Домой Матвеев вернулся в каком-то расслабленном состоянии, полный смутной радости и новых слов. Безайс не спал; он сидел в углу с палкою около крысиной норы и зашипел на Матвеева, когда тот вошел. Большая крыса лежала на стуле, вытянув усатую добродушную морду и свесив голый хвост. По комнате тяжело плавал табачный дым.
- Ты их распугал, - сказал Безайс, вставая. - Топает тут. Эту я убил, а другая удрала. У нее чертовски крепкое телосложение, я так хватил ее по голове, что она завертелась. А потом встала и ушла домой, к папе и маме. Интересно, как они проходят через каменный пол? Ну, как у тебя?
- Ничего, - ответил Матвеев, застенчиво хихикая. - Ничего особенного.
И после некоторой паузы спросил:
- Ты любишь детей, Безайс?
- Ты хочешь меня купить? - спросил Безайс подозрительно. - Новый анекдот какой-нибудь?
- Вовсе нет. Мне просто пришло в голову, что дети - это неизбежное зло.
Безайс был в каком-то некстати приподнятом настроении. Матвеев лег на свой стол и не говорил больше ничего.
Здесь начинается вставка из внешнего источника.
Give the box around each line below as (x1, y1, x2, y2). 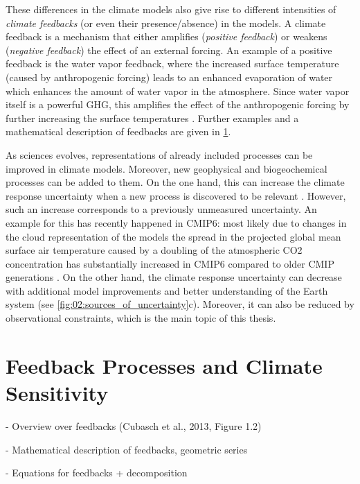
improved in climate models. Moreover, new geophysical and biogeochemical (6, 161, 327, 175)
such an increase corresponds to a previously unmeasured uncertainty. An (6, 202, 317, 216)
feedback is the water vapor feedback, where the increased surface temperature (6, 56, 339, 71)
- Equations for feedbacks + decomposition (6, 465, 188, 480)
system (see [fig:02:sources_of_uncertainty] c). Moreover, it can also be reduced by (6, 297, 354, 311)
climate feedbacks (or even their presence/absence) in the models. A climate (6, 15, 326, 30)
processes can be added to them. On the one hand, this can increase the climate (6, 175, 345, 189)
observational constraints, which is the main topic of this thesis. (6, 311, 276, 325)

В памяти отчетливо запечатлелось ее лицо с поднятыми на него глазами и смеющимся ртом - так она смотрела на него, когда они прощались у дверей общежития.
На другой день вечером он пошел к ней. В ее комнате, где она жила с двумя подругами, было холодно и неуютно. На полу валялся сор, пахло табачным дымом, со стены строго смотрел старый Маркс. Подоконник был завален бумагой и немытой посудой. Девушки, все три, были одеты одинаково, в темные юбки и блузы с карманами, и это сообщало всей комнате нежилой, казарменный вид. Одна из них, курчавая, в пенсне на коротком круглом носу, лежала на кровати с молодым парнем, и они вместе читали одну книгу. В комнате был дым, топилась низкая безобразная печка, протянувшая в форточку ржавую трубу.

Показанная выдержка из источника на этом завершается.